Menurut Husniah, informasi mengenai rencana pemanggilannya pada Senin mendatang masih sebatas kabar yang beredar. Hingga saat ini, kata dia, belum ada surat resmi yang diterimanya dari DPRD Kabupaten Gowa.
"Sampai saat ini belum ada undangan ke saya. Kami juga belum tahu kepastiannya apakah pansus akan dilaksanakan hari Senin. Namun jika DPRD atau pansus mengundang saya, tentunya kita akan hadir bersama kuasa hukum kita. Tunggu saja undangan resminya," kata Husniah kepada wartawan, Sabtu, (5/7).

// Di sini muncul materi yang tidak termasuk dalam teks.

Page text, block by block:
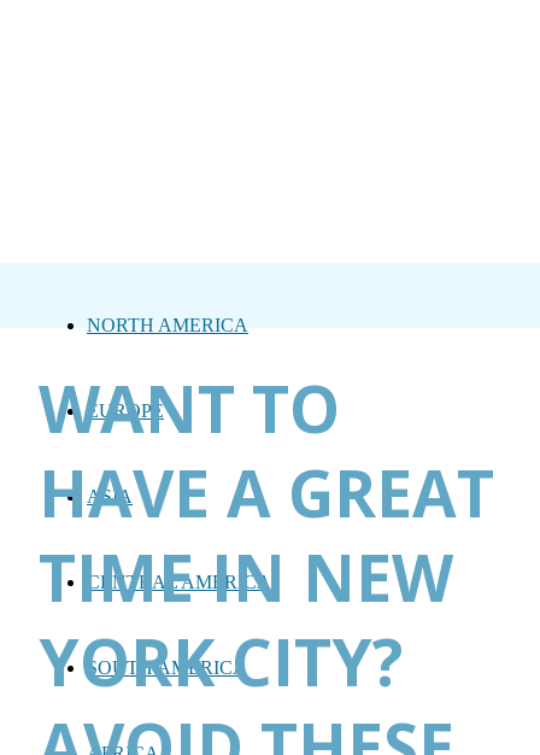
NORTH AMERICA
EUROPE
ASIA
CENTRAL AMERICA
SOUTH AMERICA
WANT TO
HAVE A GREAT
TIME IN NEW
YORK CITY?

Husniah mengaku sejak Panitia Khusus Hak Angket mulai bekerja, dirinya belum pernah menerima undangan tertulis untuk menghadiri agenda klarifikasi.
"Selama pansus ini berlangsung, mulai pansus satu, dua, dan tiga, tidak pernah ada undangan resmi kepada saya selaku kepala daerah. Untuk undangan tertulis sendiri belum ada. Tidak ada sama sekali," ujarnya.
Meski demikian, Husniah menegaskan tidak akan menghindari proses yang dijalankan DPRD Kabupaten Gowa. Ia menyatakan siap menghadiri agenda klarifikasi sepanjang pemanggilan dilakukan melalui mekanisme resmi dan disesuaikan dengan agenda kedinasannya sebagai kepala daerah.
"Kami siap kapan saja. Tentu harus diagendakan karena kepala daerah juga mempunyai kegiatan-kegiatan lain yang wajib kami ikuti. Koordinasi antara DPRD, para anggota pansus, dengan pemerintah harus terbangun dengan baik," katanya.
Ia mengaku tetap menghormati Panitia Khusus Hak Angket dalam menjalankan tugasnya. Menurut dia, proses yang sedang berlangsung di DPRD diharapkan dapat menyelesaikan persoalan tanpa menimbulkan dampak negatif terhadap penyelenggaraan pemerintahan.
"Saya tetap menghargai teman-teman DPR, dalam hal ini pansus, untuk menjalankan tugasnya agar persoalan ini tidak menjadi lebar ke mana-mana dan tidak berdampak negatif terhadap Pemerintah Kabupaten Gowa," ujarnya.
Di tengah bergulirnya proses hak angket, Husniah juga menanggapi isu mengenai rencana penyegelan rumah jabatan bupati. Ia mengimbau masyarakat agar tidak mudah terprovokasi oleh informasi yang belum dapat dipastikan kebenarannya.